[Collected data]

####################

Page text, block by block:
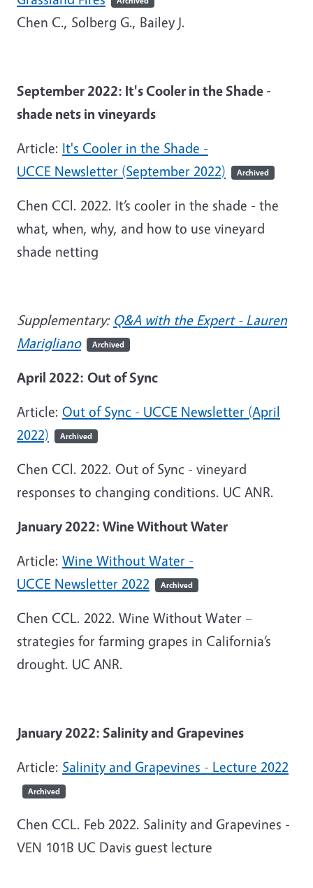
Chen C., Solberg G., Bailey J.
September 2022: It's Cooler in the Shade -
shade nets in vineyards
Article: It's Cooler in the Shade -
UCCE Newsletter (September 2022)
Archived
Chen CCl. 2022. It’s cooler in the shade - the
what, when, why, and how to use vineyard
shade netting
Supplementary: Q&A with the Expert - Lauren
Marigliano
Archived
April 2022: Out of Sync
Article: Out of Sync - UCCE Newsletter (April
2022)
Archived
Chen CCl. 2022. Out of Sync - vineyard
responses to changing conditions. UC ANR.
January 2022: Wine Without Water
Article: Wine Without Water -
UCCE Newsletter 2022
Archived
Chen CCL. 2022. Wine Without Water –
strategies for farming grapes in California’s
drought. UC ANR.
January 2022: Salinity and Grapevines
Article: Salinity and Grapevines - Lecture 2022
Archived
Chen CCL. Feb 2022. Salinity and Grapevines -
VEN 101B UC Davis guest lecture
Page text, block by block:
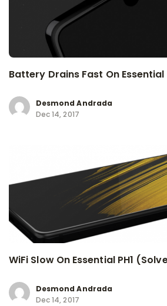
Battery Drains Fast On Essential
Desmond Andrada
Dec 14, 2017
WiFi Slow On Essential PH1
Desmond Andrada
Dec 14, 2017
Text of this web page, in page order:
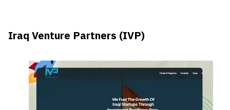
Iraq Venture Partners (IVP)
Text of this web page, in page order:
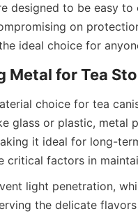
designed to be easy
on
choice for tea
glass or plastic, metal
it ideal for long-
light penetration,
the delicate
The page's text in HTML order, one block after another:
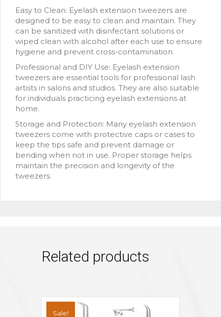
Easy to Clean: Eyelash extension tweezers are
designed to be easy to clean and maintain. They
can be sanitized with disinfectant solutions or
wiped clean with alcohol after each use to ensure
hygiene and prevent cross-contamination.
Professional and DIY Use: Eyelash extension
tweezers are essential tools for professional lash
artists in salons and studios. They are also suitable
for individuals practicing eyelash extensions at
home.
Storage and Protection: Many eyelash extension
tweezers come with protective caps or cases to
keep the tips safe and prevent damage or
bending when not in use. Proper storage helps
maintain the precision and longevity of the
tweezers.
Related products
Sale!
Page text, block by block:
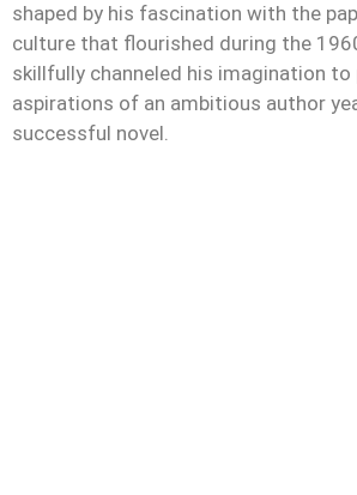
shaped by his fascination with the
culture that flourished during the
skillfully channeled his imagination
aspirations of an ambitious author
successful novel.
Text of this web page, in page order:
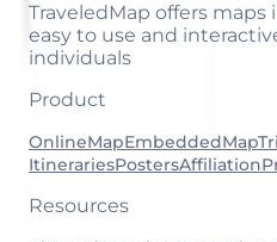
TraveledMap offers
easy to use and
individuals
Product
OnlineMapEmbeddedMap
ItinerariesPostersAffiliation
Resources
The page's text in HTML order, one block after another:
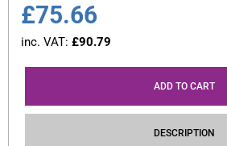
£75.66
inc. VAT: £90.79
ADD TO CART
DESCRIPTION
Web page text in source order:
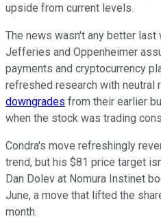
upside from current levels.
The news wasn't any better
Jefferies and Oppenheimer
payments and cryptocurrency
refreshed research with neutral
downgrades from their earlier
when the stock was trading
Condra's move refreshingly
trend, but his $81 price target
Dan Dolev at Nomura Instinet
June, a move that lifted the
month.
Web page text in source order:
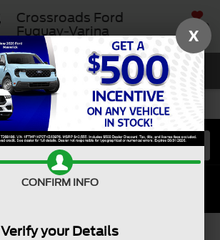
Crossroads Ford
Fuquay-Varina
SAVED
SEARCH
X
CONFIRM INFO
Verify your Details
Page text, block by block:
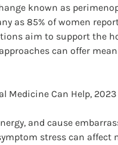
known as
as 85% of women
aim to support the
can offer
Medicine Can Help, 2023
and cause
stress can affect
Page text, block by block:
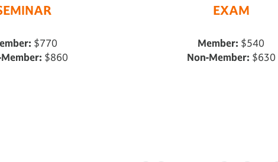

####################

--- TASK DETAILS ---
Leave out the images and transcribe all the records exactly.

--- WRITTEN REPLY ---
Page text, block by block:
Chen C., Solberg G., Bailey J.
September 2022: It's Cooler in the Shade -
shade nets in vineyards
Article: It's Cooler in the Shade -
UCCE Newsletter (September 2022)
Archived
Chen CCl. 2022. It’s cooler in the shade - the
what, when, why, and how to use vineyard
shade netting
Supplementary: Q&A with the Expert - Lauren
Marigliano
Archived
April 2022: Out of Sync
Article: Out of Sync - UCCE Newsletter (April
2022)
Archived
Chen CCl. 2022. Out of Sync - vineyard
responses to changing conditions. UC ANR.
January 2022: Wine Without Water
Article: Wine Without Water -
UCCE Newsletter 2022
Archived
Chen CCL. 2022. Wine Without Water –
strategies for farming grapes in California’s
drought. UC ANR.
January 2022: Salinity and Grapevines
Article: Salinity and Grapevines - Lecture 2022
Archived
Chen CCL. Feb 2022. Salinity and Grapevines -
VEN 101B UC Davis guest lecture
Page text, block by block:
Battery Drains Fast On Essential
Desmond Andrada
Dec 14, 2017
WiFi Slow On Essential PH1
Desmond Andrada
Dec 14, 2017
Text of this web page, in page order:
Iraq Venture Partners (IVP)
Text of this web page, in page order:
designed to be easy
on
choice for tea
glass or plastic, metal
it ideal for long-
light penetration,
the delicate
The page's text in HTML order, one block after another:
Easy to Clean: Eyelash extension tweezers are
designed to be easy to clean and maintain. They
can be sanitized with disinfectant solutions or
wiped clean with alcohol after each use to ensure
hygiene and prevent cross-contamination.
Professional and DIY Use: Eyelash extension
tweezers are essential tools for professional lash
artists in salons and studios. They are also suitable
for individuals practicing eyelash extensions at
home.
Storage and Protection: Many eyelash extension
tweezers come with protective caps or cases to
keep the tips safe and prevent damage or
bending when not in use. Proper storage helps
maintain the precision and longevity of the
tweezers.
Related products
Sale!
Page text, block by block:
shaped by his fascination with the
culture that flourished during the
skillfully channeled his imagination
aspirations of an ambitious author
successful novel.
Text of this web page, in page order:
TraveledMap offers
easy to use and
individuals
Product
OnlineMapEmbeddedMap
ItinerariesPostersAffiliation
Resources
The page's text in HTML order, one block after another:
£75.66
inc. VAT: £90.79
ADD TO CART
DESCRIPTION
Web page text in source order:
upside from current levels.
The news wasn't any better
Jefferies and Oppenheimer
payments and cryptocurrency
refreshed research with neutral
downgrades from their earlier
when the stock was trading
Condra's move refreshingly
trend, but his $81 price target
Dan Dolev at Nomura Instinet
June, a move that lifted the
month.
Web page text in source order:
Crossroads Ford
Fuquay-Varina
SAVED
SEARCH
X
CONFIRM INFO
Verify your Details
Page text, block by block:
known as
as 85% of women
aim to support the
can offer
Medicine Can Help, 2023
and cause
stress can affect
Page text, block by block:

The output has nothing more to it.